Work order:
In the records below, find the line that contains "added actions to" and the line that contains "All notable changes". Set down exactly those lines and every line between them, and nothing more.

•••

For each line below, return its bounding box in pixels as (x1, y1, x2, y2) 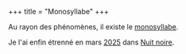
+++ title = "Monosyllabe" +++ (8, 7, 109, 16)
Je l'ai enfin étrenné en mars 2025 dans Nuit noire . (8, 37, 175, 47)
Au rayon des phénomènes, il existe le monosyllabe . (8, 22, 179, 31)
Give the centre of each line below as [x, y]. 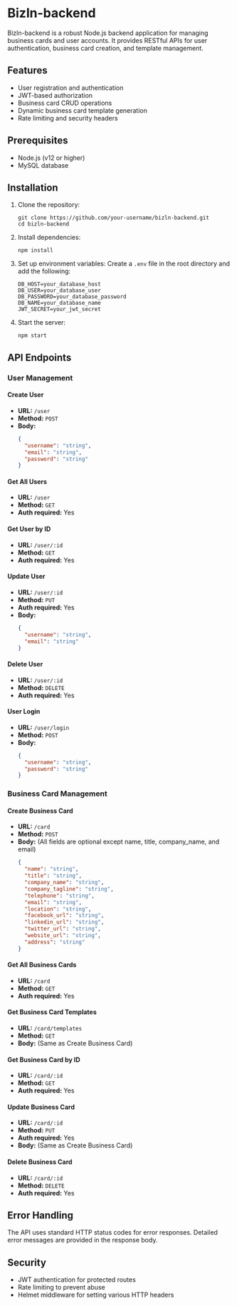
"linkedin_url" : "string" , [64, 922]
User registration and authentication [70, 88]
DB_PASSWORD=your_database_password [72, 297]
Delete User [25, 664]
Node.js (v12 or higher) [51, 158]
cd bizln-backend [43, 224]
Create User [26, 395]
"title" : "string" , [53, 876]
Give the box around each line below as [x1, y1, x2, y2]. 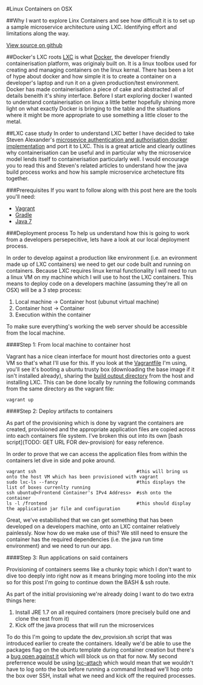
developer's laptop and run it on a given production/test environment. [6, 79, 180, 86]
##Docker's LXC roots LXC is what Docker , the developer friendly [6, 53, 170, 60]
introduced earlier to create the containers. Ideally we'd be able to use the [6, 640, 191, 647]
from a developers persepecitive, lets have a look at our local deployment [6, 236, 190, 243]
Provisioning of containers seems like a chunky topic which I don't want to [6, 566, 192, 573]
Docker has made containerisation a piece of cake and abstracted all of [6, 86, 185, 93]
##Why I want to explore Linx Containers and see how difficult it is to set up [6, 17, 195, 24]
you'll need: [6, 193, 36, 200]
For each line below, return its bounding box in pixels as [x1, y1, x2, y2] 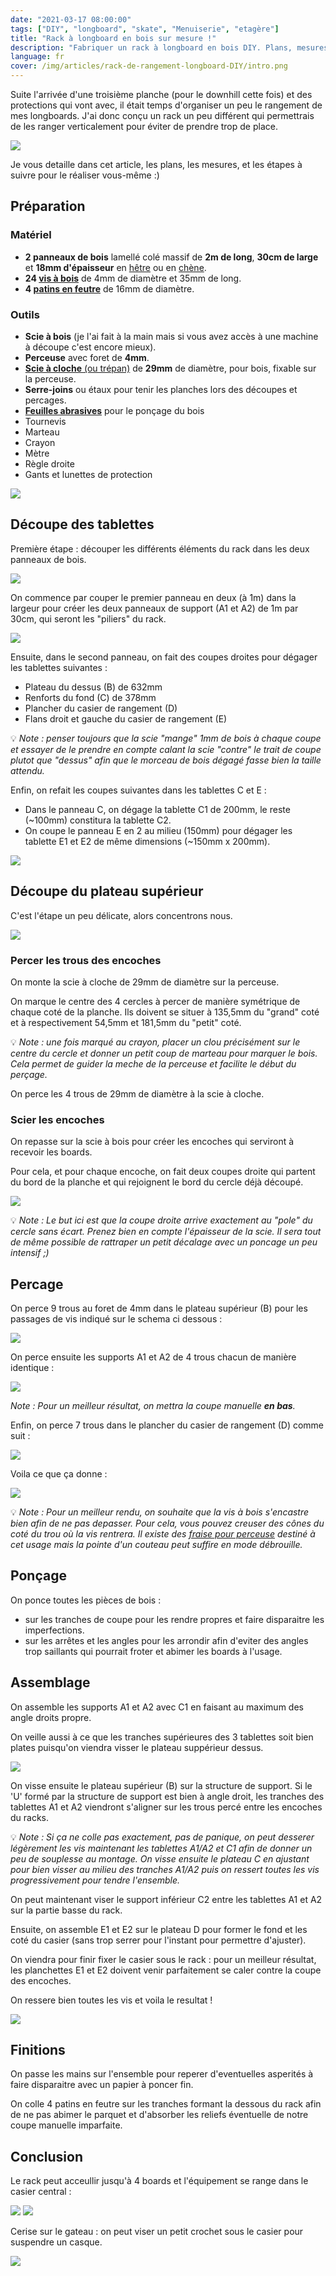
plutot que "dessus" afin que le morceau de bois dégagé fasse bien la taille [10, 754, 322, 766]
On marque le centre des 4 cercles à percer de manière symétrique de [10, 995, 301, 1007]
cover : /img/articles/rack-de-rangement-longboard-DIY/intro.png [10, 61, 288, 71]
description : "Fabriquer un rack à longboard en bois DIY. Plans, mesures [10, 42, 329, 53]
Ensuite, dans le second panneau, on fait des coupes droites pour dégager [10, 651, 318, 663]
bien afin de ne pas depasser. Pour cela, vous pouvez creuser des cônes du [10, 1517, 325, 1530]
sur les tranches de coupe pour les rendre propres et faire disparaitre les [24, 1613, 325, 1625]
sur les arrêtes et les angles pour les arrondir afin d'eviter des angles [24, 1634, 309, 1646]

•••

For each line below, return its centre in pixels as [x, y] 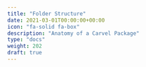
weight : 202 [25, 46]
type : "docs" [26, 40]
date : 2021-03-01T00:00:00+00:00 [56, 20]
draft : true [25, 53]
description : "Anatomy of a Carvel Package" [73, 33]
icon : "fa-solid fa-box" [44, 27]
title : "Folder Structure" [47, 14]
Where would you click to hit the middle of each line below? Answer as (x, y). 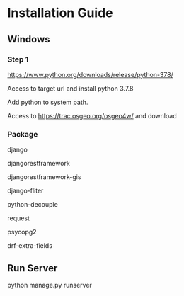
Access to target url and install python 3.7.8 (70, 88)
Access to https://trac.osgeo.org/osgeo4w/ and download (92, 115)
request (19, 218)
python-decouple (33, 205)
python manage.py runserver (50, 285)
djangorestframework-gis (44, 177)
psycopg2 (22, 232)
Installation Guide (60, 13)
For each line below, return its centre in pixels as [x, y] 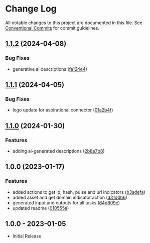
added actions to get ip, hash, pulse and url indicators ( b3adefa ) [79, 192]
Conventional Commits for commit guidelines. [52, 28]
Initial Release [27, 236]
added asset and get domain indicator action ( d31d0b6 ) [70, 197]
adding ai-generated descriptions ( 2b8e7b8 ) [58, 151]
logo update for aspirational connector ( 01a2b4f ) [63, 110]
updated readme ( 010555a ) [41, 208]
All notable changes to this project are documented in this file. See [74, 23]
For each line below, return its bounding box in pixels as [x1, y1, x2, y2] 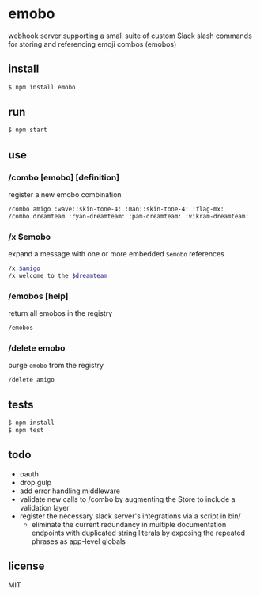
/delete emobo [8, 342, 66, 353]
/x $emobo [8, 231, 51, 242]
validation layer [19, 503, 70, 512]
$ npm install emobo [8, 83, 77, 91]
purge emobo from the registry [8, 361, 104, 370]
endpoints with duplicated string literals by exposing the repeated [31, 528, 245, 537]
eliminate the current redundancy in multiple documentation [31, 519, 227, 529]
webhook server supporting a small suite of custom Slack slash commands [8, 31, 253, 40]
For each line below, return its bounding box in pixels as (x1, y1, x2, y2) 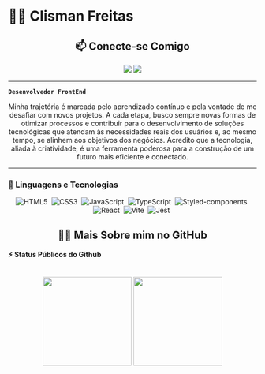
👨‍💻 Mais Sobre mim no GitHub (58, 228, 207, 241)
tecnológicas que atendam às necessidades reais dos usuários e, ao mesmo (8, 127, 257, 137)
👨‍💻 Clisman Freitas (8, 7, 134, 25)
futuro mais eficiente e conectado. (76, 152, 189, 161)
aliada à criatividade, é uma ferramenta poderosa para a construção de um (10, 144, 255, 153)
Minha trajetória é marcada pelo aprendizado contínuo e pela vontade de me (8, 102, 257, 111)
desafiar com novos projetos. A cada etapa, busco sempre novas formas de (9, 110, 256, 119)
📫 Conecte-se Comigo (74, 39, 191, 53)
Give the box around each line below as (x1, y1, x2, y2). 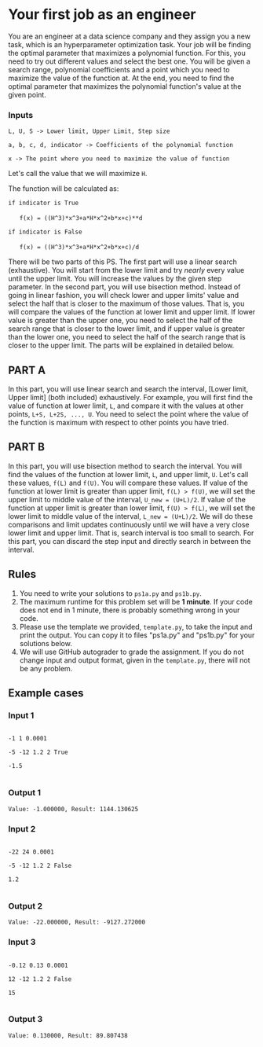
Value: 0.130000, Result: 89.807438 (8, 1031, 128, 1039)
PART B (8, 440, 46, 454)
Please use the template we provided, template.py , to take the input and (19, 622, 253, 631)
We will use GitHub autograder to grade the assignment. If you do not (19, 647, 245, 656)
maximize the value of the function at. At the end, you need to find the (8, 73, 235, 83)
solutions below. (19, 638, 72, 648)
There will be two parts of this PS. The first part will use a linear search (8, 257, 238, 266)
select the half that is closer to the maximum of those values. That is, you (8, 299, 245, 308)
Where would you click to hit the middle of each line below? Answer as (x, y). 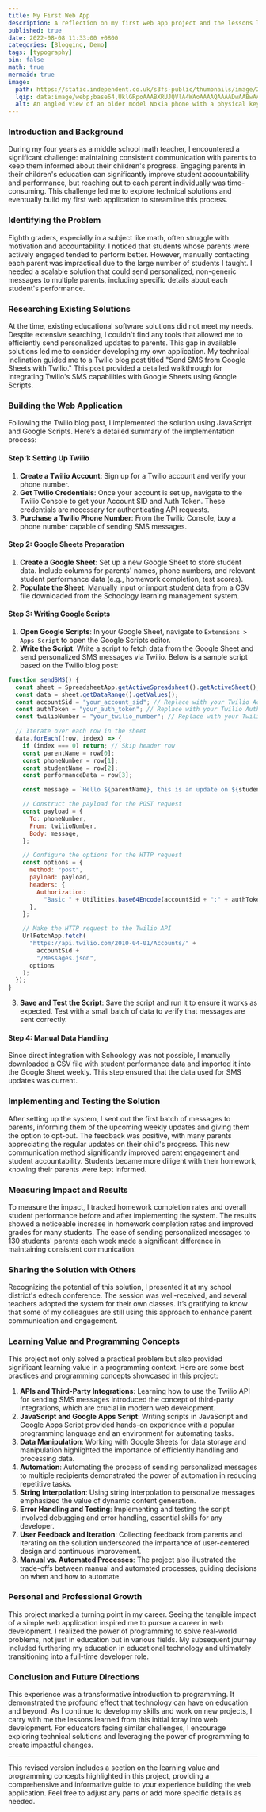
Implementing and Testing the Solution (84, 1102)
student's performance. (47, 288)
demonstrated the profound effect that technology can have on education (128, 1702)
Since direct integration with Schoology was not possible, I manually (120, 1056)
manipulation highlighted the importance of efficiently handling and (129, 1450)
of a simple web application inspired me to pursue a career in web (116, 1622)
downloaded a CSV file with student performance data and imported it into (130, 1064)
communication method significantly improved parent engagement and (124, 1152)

•••

Reply to the task:
added actions to get ip, hash, pulse and url indicators ( b3adefa ) [79, 192]
Conventional Commits for commit guidelines. [52, 28]
Initial Release [27, 236]
added asset and get domain indicator action ( d31d0b6 ) [70, 197]
adding ai-generated descriptions ( 2b8e7b8 ) [58, 151]
logo update for aspirational connector ( 01a2b4f ) [63, 110]
updated readme ( 010555a ) [41, 208]
All notable changes to this project are documented in this file. See [74, 23]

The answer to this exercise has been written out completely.